=== EXERCISE ===
Please retype the records below exactly, from the first line through the line containing "Airwheel is here", and leave out any pictures.

=== SUPPLIED ENTRIES ===
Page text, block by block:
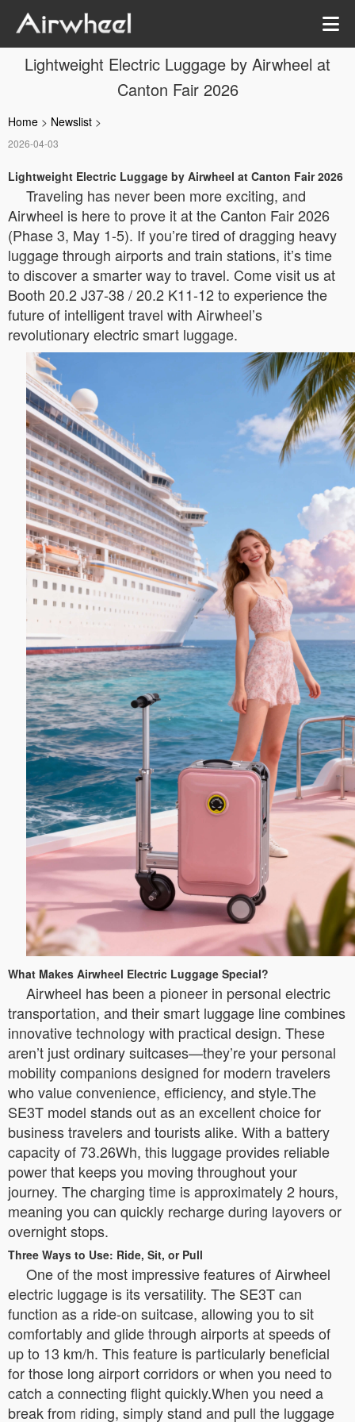
Lightweight Electric Luggage by Airwheel at
Canton Fair 2026
Home > Newslist >
2026-04-03
Lightweight Electric Luggage by Airwheel at Canton Fair 2026
Traveling has never been more exciting, and
Airwheel is here to prove it at the Canton Fair 2026
(Phase 3, May 1-5). If you’re tired of dragging heavy
luggage through airports and train stations, it’s time
to discover a smarter way to travel. Come visit us at
Booth 20.2 J37-38 / 20.2 K11-12 to experience the
future of intelligent travel with Airwheel’s
revolutionary electric smart luggage.
What Makes Airwheel Electric Luggage Special?
Airwheel has been a pioneer in personal electric
transportation, and their smart luggage line combines
innovative technology with practical design. These
aren’t just ordinary suitcases—they’re your personal
mobility companions designed for modern travelers
who value convenience, efficiency, and style.The
SE3T model stands out as an excellent choice for
business travelers and tourists alike. With a battery
capacity of 73.26Wh, this luggage provides reliable
power that keeps you moving throughout your
journey. The charging time is approximately 2 hours,
meaning you can quickly recharge during layovers or
overnight stops.
Three Ways to Use: Ride, Sit, or Pull
One of the most impressive features of Airwheel
electric luggage is its versatility. The SE3T can
function as a ride-on suitcase, allowing you to sit
comfortably and glide through airports at speeds of
up to 13 km/h. This feature is particularly beneficial
for those long airport corridors or when you need to
catch a connecting flight quickly.When you need a
break from riding, simply stand and pull the luggage
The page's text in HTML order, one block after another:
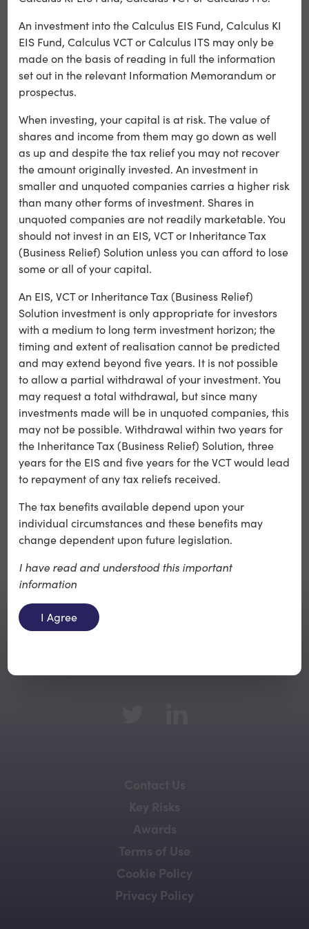
the coming months, we’re progressing a focused pipeline
targeting key pathways in immuno-inflammatory
disease.”
CEO Emma Blaney added:
“C4XD has a strong track record of partnering pre-
clinical programmes at various stages in the drug
discovery process. We plan to continue partnering
discussions for our α4β7 programme during the
remainder of 2025 and expect to generate pivotal data
on our other programmes in the coming weeks.”
Calculus Capital has backed C4X Discovery through our
Funds and the Calculus VCT. This latest milestone
demonstrates the value-creation potential of supporting
innovative UK life sciences companies. Developments
such as these not only position portfolio companies for
strategic partnerships with major pharmaceutical firms
but also illustrate the calibre of scientific innovation that
Calculus seeks to champion.
C4X Discovery continues to progress a high-value
pipeline across immuno-inflammatory conditions,
advancing best-in-class oral α4β7 and TNFα inhibitors
alongside a first-in-class PAD4 programme. These
candidates represent opportunities both as standalone
therapies and in combination approaches.
Terms of Use
Cookie Policy
Privacy Policy
An investment into the Calculus EIS Fund, Calculus KI
EIS Fund, Calculus VCT or Calculus ITS may only be
made on the basis of reading in full the information
set out in the relevant Information Memorandum or
prospectus.
When investing, your capital is at risk. The value of
shares and income from them may go down as well
as up and despite the tax relief you may not recover
the amount originally invested. An investment in
smaller and unquoted companies carries a higher risk
than many other forms of investment. Shares in
unquoted companies are not readily marketable. You
should not invest in an EIS, VCT or Inheritance Tax
(Business Relief) Solution unless you can afford to lose
some or all of your capital.
An EIS, VCT or Inheritance Tax (Business Relief)
Solution investment is only appropriate for investors
with a medium to long term investment horizon; the
timing and extent of realisation cannot be predicted
and may extend beyond five years. It is not possible
to allow a partial withdrawal of your investment. You
may request a total withdrawal, but since many
investments made will be in unquoted companies, this
may not be possible. Withdrawal within two years for
the Inheritance Tax (Business Relief) Solution, three
years for the EIS and five years for the VCT would lead
to repayment of any tax reliefs received.
The tax benefits available depend upon your
individual circumstances and these benefits may
change dependent upon future legislation.
I have read and understood this important
information
I Agree

=== RESPONSE TO THE EXERCISE ===
Page text, block by block:
Lightweight Electric Luggage by Airwheel at
Canton Fair 2026
Home > Newslist >
2026-04-03
Lightweight Electric Luggage by Airwheel at Canton Fair 2026
Traveling has never been more exciting, and
Airwheel is here to prove it at the Canton Fair 2026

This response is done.